The Daily Parker

Politics, Weather, Photography, and the Dog

Not getting it done

President Trump is, and has always been, a fraud. And now it may have caught up with him.

The man who claims to have written a book on negotiating couldn't get what he claimed was his first priority through a friendly Congress. Now Congress is no longer friendly. Josh Marshall concludes from this that "Trump cannot learn how to be President:"

Democrats were actually quite willing to fund the wall. They offered tens of billions of dollars for it, far more than they’re refusing to support now. But Trump had to give them DACA. He said he would but then refused, apparently because his most rage-driven advisors said it would make him weak, much as he was goaded into this shutdown by Coulter and Limbaugh. He’s weak in respect to his supporters who control him and manipulate him.

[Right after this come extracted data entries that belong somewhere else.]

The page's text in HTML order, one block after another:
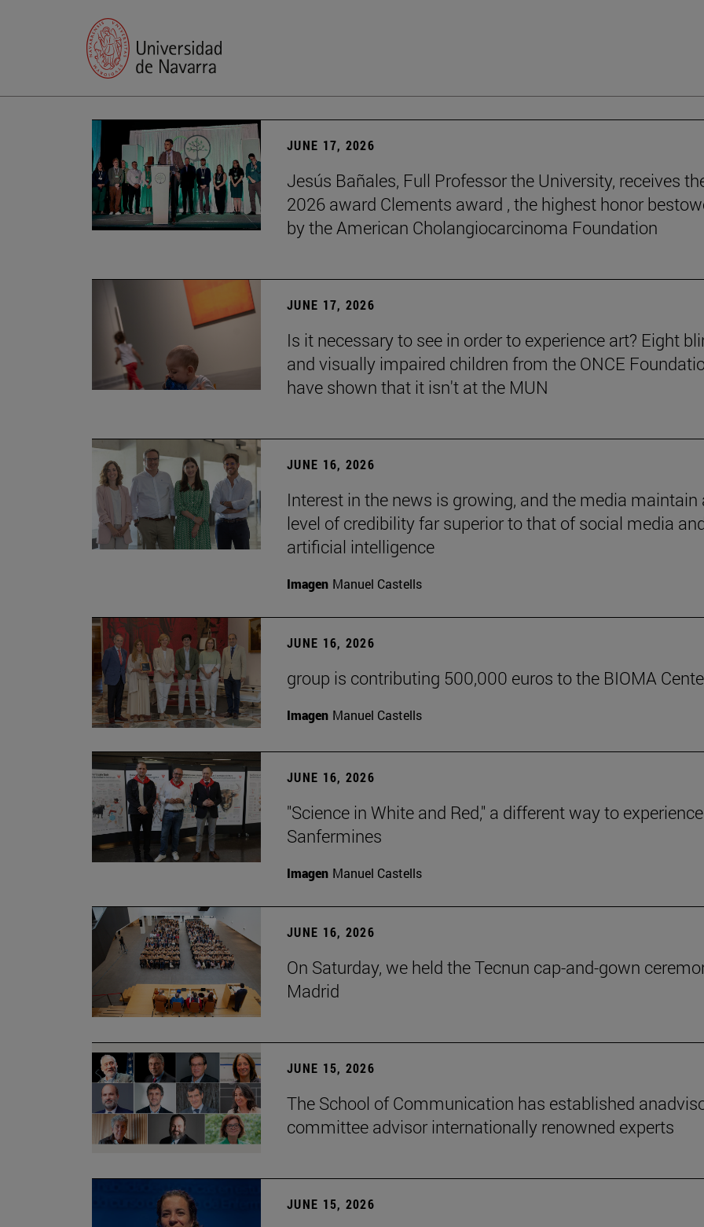
JUNE 17, 2026
Jesús Bañales, Full Professor the University, receives
2026 award Clements award , the highest honor
by the American Cholangiocarcinoma Foundation
JUNE 17, 2026
Is it necessary to see in order to experience art? Eight
and visually impaired children from the ONCE
have shown that it isn't at the MUN
JUNE 16, 2026
Interest in the news is growing, and the media maintain
level of credibility far superior to that of social media
artificial intelligence
Imagen Manuel Castells
JUNE 16, 2026
group is contributing 500,000 euros to the BIOMA
Imagen Manuel Castells
JUNE 16, 2026
"Science in White and Red," a different way to
Sanfermines
Imagen Manuel Castells
JUNE 16, 2026
On Saturday, we held the Tecnun cap-and-gown
Madrid
JUNE 15, 2026
The School of Communication has established
committee advisor internationally renowned experts
JUNE 15, 2026
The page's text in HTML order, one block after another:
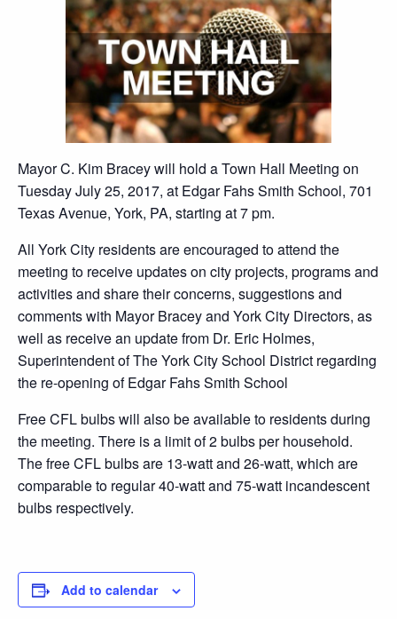
Mayor C. Kim Bracey will hold a Town Hall Meeting on
Tuesday July 25, 2017, at Edgar Fahs Smith School, 701
Texas Avenue, York, PA, starting at 7 pm.
All York City residents are encouraged to attend the
meeting to receive updates on city projects, programs and
activities and share their concerns, suggestions and
comments with Mayor Bracey and York City Directors, as
well as receive an update from Dr. Eric Holmes,
Superintendent of The York City School District regarding
the re-opening of Edgar Fahs Smith School
Free CFL bulbs will also be available to residents during
the meeting. There is a limit of 2 bulbs per household.
The free CFL bulbs are 13-watt and 26-watt, which are
comparable to regular 40-watt and 75-watt incandescent
bulbs respectively.
Add to calendar

It’s probably better to say that he couldn’t than he wouldn’t.

There were a number of red state Democrats who were quite ready to make deals and the entire Democratic caucus would have in exchange for something they wanted. But he couldn’t do it. He can only dictate. This shouldn’t surprise us. He couldn’t manage to get Obamacare repealed, even by the 50 vote standard, one in which he needed only Republican votes, even though Republicans had campaigned on doing just that for almost a decade. That’s a remarkable level of governance failure.

And now he's discovering that his self-lauded negotiating skills just don't seem to work:

Trump’s approach is a hallmark of a president who eschews strategic planning and preparation in favor of day-to-day tactical maneuvering and trusting his gut. But as he digs in against an emboldened Democratic opposition, Trump has found that his go-to arsenal of bluster, falsehoods, threats and theatrics has laid bare his shortcomings as a negotiator — preventing him from finding a way out of what may be the biggest political crisis of his presidency.

White House allies professed confusion over the president’s tactics. Trump aides initially signaled he would support a continuing resolution from Congress to fund the government through early February, but the president reversed course in the face of intense criticism from conservative talk show hosts and border hawks.

As James Fallows said:

Give me a lever that is long enough, and I can move the world, Archimedes is supposed to have said. We now have a Coulter corollary, descended perhaps from Iago and Lady Macbeth. It is: Give me a man who is weak enough, and I can taunt him into anything.

We're still 10 days away from the half-way point of this administration. Heaven help us all.